For Rick Derksen, an organizer with European Dissent, this process is essential to any sort of organizing. In conversation with his personal faith community and the broader Seattle community, he sees a need to fight passivity and recognize how these systems harm both the oppressor and the oppressed.
“I think that’s part of our challenge, as anti-racist organizers, is to work with other White folks in our faith communities and beyond to recognize that, acknowledge that, and actually feel that in our beings and in our communities,” Derksen said.
Recognizing their role in a larger movement, Valley and Mountain focuses on deconstructing both their own differences in class, race and identity within their congregation, and on shifting the view of the church itself. For Helmiere, this starts with fighting against a history of church passivity toward injustice.

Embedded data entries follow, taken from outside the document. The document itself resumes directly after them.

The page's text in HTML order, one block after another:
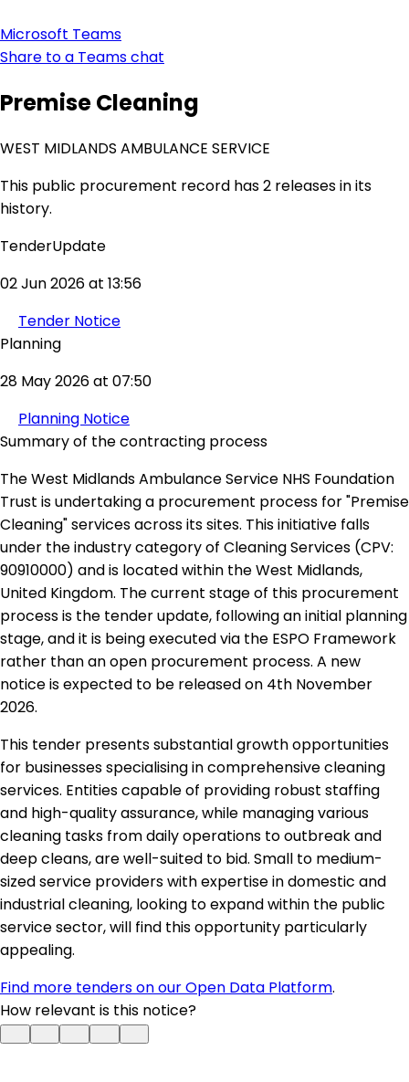
Microsoft Teams
Share to a Teams chat
Premise Cleaning
WEST MIDLANDS AMBULANCE SERVICE
This public procurement record has 2 releases in its
history.
TenderUpdate
02 Jun 2026 at 13:56
Tender Notice
Planning
28 May 2026 at 07:50
Planning Notice
Summary of the contracting process
The West Midlands Ambulance Service NHS Foundation
Trust is undertaking a procurement process for "Premise
Cleaning" services across its sites. This initiative falls
under the industry category of Cleaning Services (CPV:
90910000) and is located within the West Midlands,
United Kingdom. The current stage of this procurement
process is the tender update, following an initial planning
stage, and it is being executed via the ESPO Framework
rather than an open procurement process. A new
notice is expected to be released on 4th November
2026.
This tender presents substantial growth opportunities
for businesses specialising in comprehensive cleaning
services. Entities capable of providing robust staffing
and high-quality assurance, while managing various
cleaning tasks from daily operations to outbreak and
deep cleans, are well-suited to bid. Small to medium-
sized service providers with expertise in domestic and
industrial cleaning, looking to expand within the public
service sector, will find this opportunity particularly
appealing.
Find more tenders on our Open Data Platform.
How relevant is this notice?
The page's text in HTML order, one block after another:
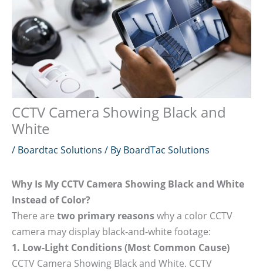
CCTV Camera Showing Black and
White
/ Boardtac Solutions / By BoardTac Solutions
Why Is My CCTV Camera Showing Black and White
Instead of Color?
There are two primary reasonswhy a color CCTV
camera may display black-and-white footage:
1. Low-Light Conditions (Most Common Cause)
CCTV Camera Showing Black and White. CCTV
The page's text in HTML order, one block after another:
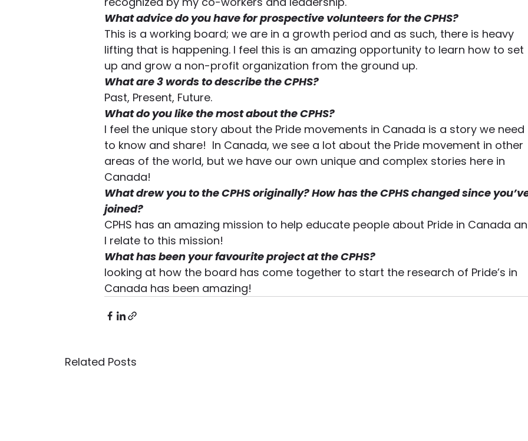
What advice do you have for prospective volunteers for the CPHS?
This is a working board; we are in a growth period and as such, there is heavy
lifting that is happening. I feel this is an amazing opportunity to learn how to set
up and grow a non-profit organization from the ground up.
What are 3 words to describe the CPHS?
Past, Present, Future.
What do you like the most about the CPHS?
I feel the unique story about the Pride movements in Canada is a story we need
to know and share!  In Canada, we see a lot about the Pride movement in other
areas of the world, but we have our own unique and complex stories here in
Canada!
What drew you to the CPHS originally? How has the CPHS changed since
joined?
CPHS has an amazing mission to help educate people about Pride in Canada
I relate to this mission!
What has been your favourite project at the CPHS?
looking at how the board has come together to start the research of Pride’s in
Canada has been amazing!
Related Posts
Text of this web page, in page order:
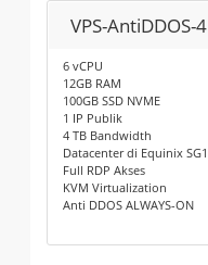
VPS-AntiDDOS-4
6 vCPU
12GB RAM
100GB SSD NVME
1 IP Publik
4 TB Bandwidth
Datacenter di Equinix SG1
Full RDP Akses
KVM Virtualization
Anti DDOS ALWAYS-ON
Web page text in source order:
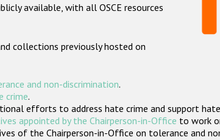
available, with all OSCE resources
collections previously hosted on
and non-discrimination.
crime.
efforts to address hate crime and support
appointed by the Chairperson-in-Office to work
of the Chairperson-in-Office on tolerance and
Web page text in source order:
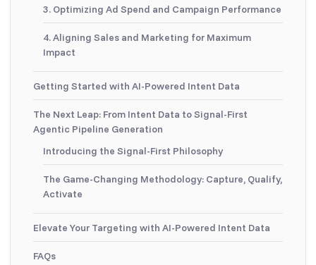
3. Optimizing Ad Spend and Campaign Performance
4. Aligning Sales and Marketing for Maximum
Impact
Getting Started with AI-Powered Intent Data
The Next Leap: From Intent Data to Signal-First
Agentic Pipeline Generation
Introducing the Signal-First Philosophy
The Game-Changing Methodology: Capture, Qualify,
Activate
Elevate Your Targeting with AI-Powered Intent Data
FAQs
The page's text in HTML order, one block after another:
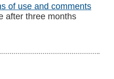
of use and comments
after three months
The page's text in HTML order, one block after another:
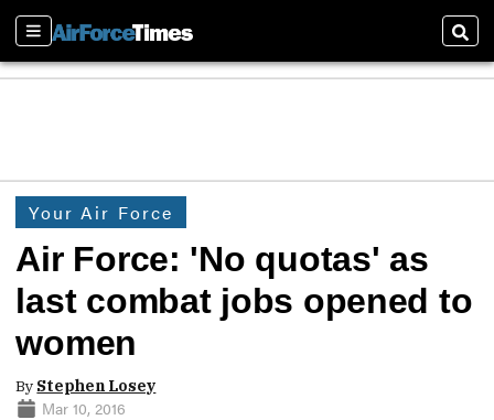
Sections
Your Air Force
Air Force: 'No quotas' as
last combat jobs opened to
women
By Stephen Losey
Mar 10, 2016
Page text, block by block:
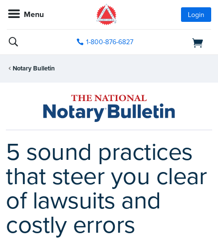
Menu Login
1-800-876-6827
Notary Bulletin
5 sound practices
that steer you clear
of lawsuits and
costly errors
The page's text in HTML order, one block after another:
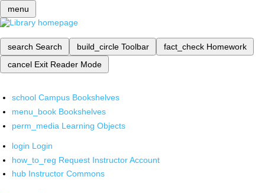
menu
search Search build_circle Toolbar fact_check Homework
cancel Exit Reader Mode
school Campus Bookshelves
menu_book Bookshelves
perm_media Learning Objects
login Login
how_to_reg Request Instructor Account
hub Instructor Commons
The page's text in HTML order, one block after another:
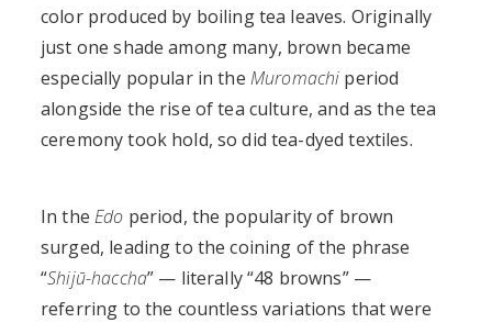
color produced by boiling tea leaves. Originally
just one shade among many, brown became
especially popular in the Muromachi period
alongside the rise of tea culture, and as the tea
ceremony took hold, so did tea-dyed textiles.
In theEdo period, the popularity of brown
surged, leading to the coining of the phrase
“Shijū-haccha” — literally “48 browns” —
referring to the countless variations that were
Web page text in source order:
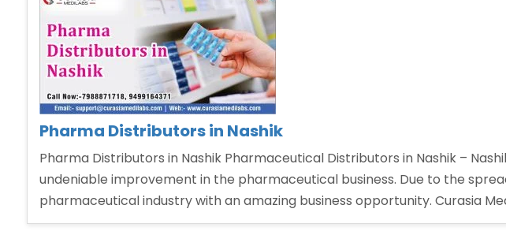
Pharma Distributors in Nashik
Pharma Distributors in Nashik Pharmaceutical Distributors in Nashik –
undeniable improvement in the pharmaceutical business. Due to the
pharmaceutical industry with an amazing business opportunity. Curasia

“Kindness has its place but Jesus is also unflinching, unapologetic about calling out real injustice. And I think real love does that,” Helmiere said “Real love makes you fierce about protecting the vulnerable. It should.”
A Jewish man of color, a political prisoner executed by the state, an advocate for the most oppressed in society, and an active economic rebel, you cannot separate activism from the life of Jesus. Helmiere explained that in this context the role of the church is not just to bandage the wounds of the downtrodden, but to stand up against that abuse in the first place.

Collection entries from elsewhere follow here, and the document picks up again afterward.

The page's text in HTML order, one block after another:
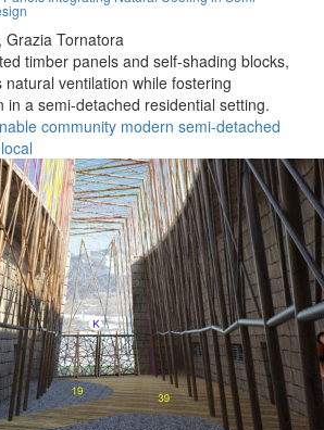
Grazia Tornatora
timber panels and self-shading blocks,
ventilation while fostering
in a semi-detached residential setting.
community modern semi-detached
local
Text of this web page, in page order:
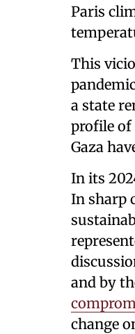
Paris
This
a state
profile of
Gaza
In its
In sharp
and by
change
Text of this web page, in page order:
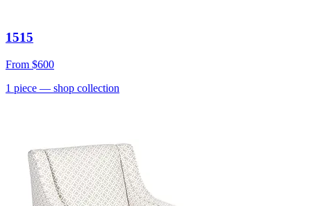
1515
From $600
1 piece — shop collection
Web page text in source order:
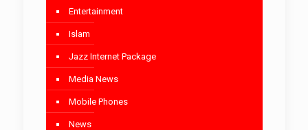
Entertainment
Islam
Jazz Internet Package
Media News
Mobile Phones
News
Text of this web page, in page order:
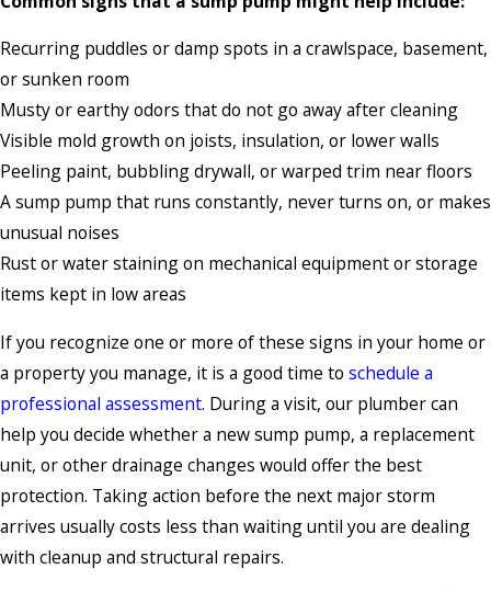
Recurring puddles or damp spots in a crawlspace, basement,
or sunken room
Musty or earthy odors that do not go away after cleaning
Visible mold growth on joists, insulation, or lower walls
Peeling paint, bubbling drywall, or warped trim near floors
A sump pump that runs constantly, never turns on, or makes
unusual noises
Rust or water staining on mechanical equipment or storage
items kept in low areas
If you recognize one or more of these signs in your home or
a property you manage, it is a good time to schedule a
professional assessment. During a visit, our plumber can
help you decide whether a new sump pump, a replacement
unit, or other drainage changes would offer the best
protection. Taking action before the next major storm
arrives usually costs less than waiting until you are dealing
with cleanup and structural repairs.
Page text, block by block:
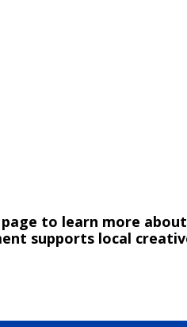
page to learn more
supports local
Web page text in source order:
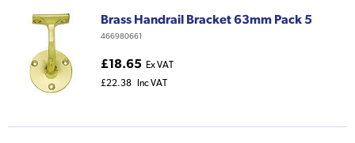
Brass Handrail Bracket 63mm Pack 5
466980661
£18.65 Ex VAT
£22.38
Inc VAT
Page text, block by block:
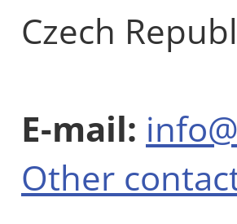
Czech
E-mail:
Other
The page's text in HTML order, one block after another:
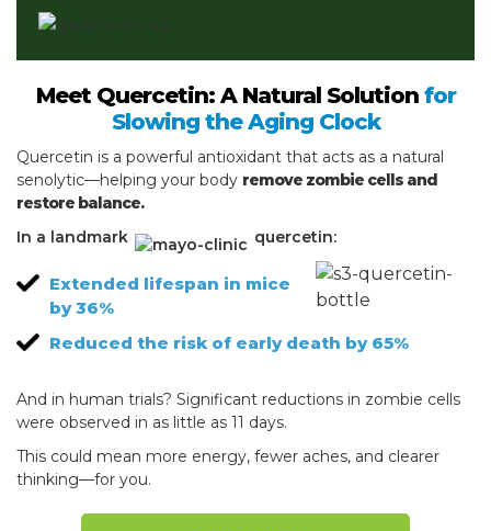
Meet Quercetin: A Natural Solution for
Slowing the Aging Clock
Quercetin is a powerful antioxidant that acts as a natural
senolytic—helping your body remove zombie cells and
restore balance.
In a landmark
quercetin:
Extended lifespan in mice
by 36%
Reduced the risk of early death by 65%
And in human trials? Significant reductions in zombie cells
were observed in as little as 11 days.
This could mean more energy, fewer aches, and clearer
thinking—for you.
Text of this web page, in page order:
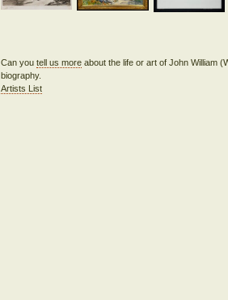
Can you tell us moreabout the life or art of John William
biography.
Artists List
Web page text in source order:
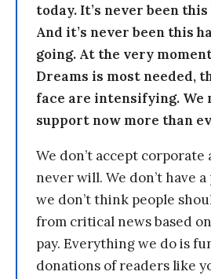
today. It’s never been
And it’s never been this
going. At the very
Dreams is most needed,
face are intensifying. We
support now more than
We don’t accept
never will. We don’t have
we don’t think people
from critical news based
pay. Everything we do is
donations of readers like

As Helmiere sees it, the focus of these past six years of community building and activism is to uplift voices. Distancing himself from the trend of organizations to speak for others, he wants Table Turning Mondays to empower people whose voices have been suppressed. A small but growing movement rooted in spiritual tradition, the not-so-radical religious activism in Table Turning Monday acts as a base for the voices of the marginalized and oppressed.
“We are not a powerful, rich, or large church, we’re a ragamuffin church; a bunch of spiritual misfits and artists and activists and regular people, who aren’t used to confronting the halls of power.” Helmiere said. “Yet we stand up for what we think is right and we encourage people to do the same.”